**Directions for this task**. All that should be output is the block of lines below from the line with "At the moment, there" to the line with "consider making a", both included, exactly as written.

**Extracted information**.
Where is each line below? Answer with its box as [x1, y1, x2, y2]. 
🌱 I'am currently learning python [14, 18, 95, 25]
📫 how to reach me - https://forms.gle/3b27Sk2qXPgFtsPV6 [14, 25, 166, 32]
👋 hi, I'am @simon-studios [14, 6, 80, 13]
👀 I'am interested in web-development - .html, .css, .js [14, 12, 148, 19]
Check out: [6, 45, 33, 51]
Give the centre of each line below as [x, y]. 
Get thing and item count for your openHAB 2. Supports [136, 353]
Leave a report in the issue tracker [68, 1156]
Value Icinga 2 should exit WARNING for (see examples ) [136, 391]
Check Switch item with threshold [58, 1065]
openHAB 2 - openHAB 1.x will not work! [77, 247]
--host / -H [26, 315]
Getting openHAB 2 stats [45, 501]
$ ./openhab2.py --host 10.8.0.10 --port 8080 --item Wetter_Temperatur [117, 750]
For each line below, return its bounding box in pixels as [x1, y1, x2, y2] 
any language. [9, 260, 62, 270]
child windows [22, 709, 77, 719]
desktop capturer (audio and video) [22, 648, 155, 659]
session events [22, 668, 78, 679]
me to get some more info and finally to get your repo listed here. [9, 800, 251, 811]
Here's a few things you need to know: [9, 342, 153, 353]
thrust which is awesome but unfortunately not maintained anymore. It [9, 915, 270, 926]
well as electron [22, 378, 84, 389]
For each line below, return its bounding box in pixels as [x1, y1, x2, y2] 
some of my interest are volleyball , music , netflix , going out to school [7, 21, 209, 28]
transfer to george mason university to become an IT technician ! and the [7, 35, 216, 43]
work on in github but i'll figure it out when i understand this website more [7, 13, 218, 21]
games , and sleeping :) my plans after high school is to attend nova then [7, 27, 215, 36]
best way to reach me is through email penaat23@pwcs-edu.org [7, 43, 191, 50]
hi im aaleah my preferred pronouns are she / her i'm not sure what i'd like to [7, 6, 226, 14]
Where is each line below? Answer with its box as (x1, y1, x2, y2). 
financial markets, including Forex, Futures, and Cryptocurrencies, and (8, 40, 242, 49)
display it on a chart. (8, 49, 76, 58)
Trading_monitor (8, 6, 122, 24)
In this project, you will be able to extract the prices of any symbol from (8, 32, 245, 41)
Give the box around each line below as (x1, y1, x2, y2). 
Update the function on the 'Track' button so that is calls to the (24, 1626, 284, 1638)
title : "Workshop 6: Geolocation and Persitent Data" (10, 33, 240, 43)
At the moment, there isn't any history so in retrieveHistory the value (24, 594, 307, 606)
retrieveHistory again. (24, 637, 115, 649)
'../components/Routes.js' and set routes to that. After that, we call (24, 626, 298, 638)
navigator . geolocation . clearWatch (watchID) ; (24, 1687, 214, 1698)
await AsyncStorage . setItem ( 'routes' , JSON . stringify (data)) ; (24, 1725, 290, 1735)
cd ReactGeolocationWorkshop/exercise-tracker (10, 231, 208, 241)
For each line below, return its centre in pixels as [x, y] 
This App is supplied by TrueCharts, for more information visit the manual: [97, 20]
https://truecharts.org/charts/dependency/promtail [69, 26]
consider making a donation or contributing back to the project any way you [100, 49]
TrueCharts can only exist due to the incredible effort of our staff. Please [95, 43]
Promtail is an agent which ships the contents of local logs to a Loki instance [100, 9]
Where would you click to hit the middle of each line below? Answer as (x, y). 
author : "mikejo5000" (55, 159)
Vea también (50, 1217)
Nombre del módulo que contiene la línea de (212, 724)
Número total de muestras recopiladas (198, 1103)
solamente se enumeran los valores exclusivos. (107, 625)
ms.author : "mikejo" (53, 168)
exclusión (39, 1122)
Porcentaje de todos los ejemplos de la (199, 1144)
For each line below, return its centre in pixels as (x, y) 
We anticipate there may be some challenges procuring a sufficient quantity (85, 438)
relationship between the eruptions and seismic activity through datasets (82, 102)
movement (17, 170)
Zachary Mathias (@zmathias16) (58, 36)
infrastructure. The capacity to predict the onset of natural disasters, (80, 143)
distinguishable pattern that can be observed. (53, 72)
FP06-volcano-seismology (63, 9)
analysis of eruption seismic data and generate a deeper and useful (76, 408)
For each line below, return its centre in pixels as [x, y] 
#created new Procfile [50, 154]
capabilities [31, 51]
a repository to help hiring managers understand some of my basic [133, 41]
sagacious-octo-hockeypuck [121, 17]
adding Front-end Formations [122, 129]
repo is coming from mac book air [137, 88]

**Problem solution**.
At the moment, there isn't any history so in retrieveHistory the value (24, 594, 307, 606)
retrieveHistory again. (24, 637, 115, 649)
'../components/Routes.js' and set routes to that. After that, we call (24, 626, 298, 638)
navigator . geolocation . clearWatch (watchID) ; (24, 1687, 214, 1698)
await AsyncStorage . setItem ( 'routes' , JSON . stringify (data)) ; (24, 1725, 290, 1735)
cd ReactGeolocationWorkshop/exercise-tracker (10, 231, 208, 241)
For each line below, return its centre in pixels as [x, y] 
This App is supplied by TrueCharts, for more information visit the manual: [97, 20]
https://truecharts.org/charts/dependency/promtail [69, 26]
consider making a donation or contributing back to the project any way you [100, 49]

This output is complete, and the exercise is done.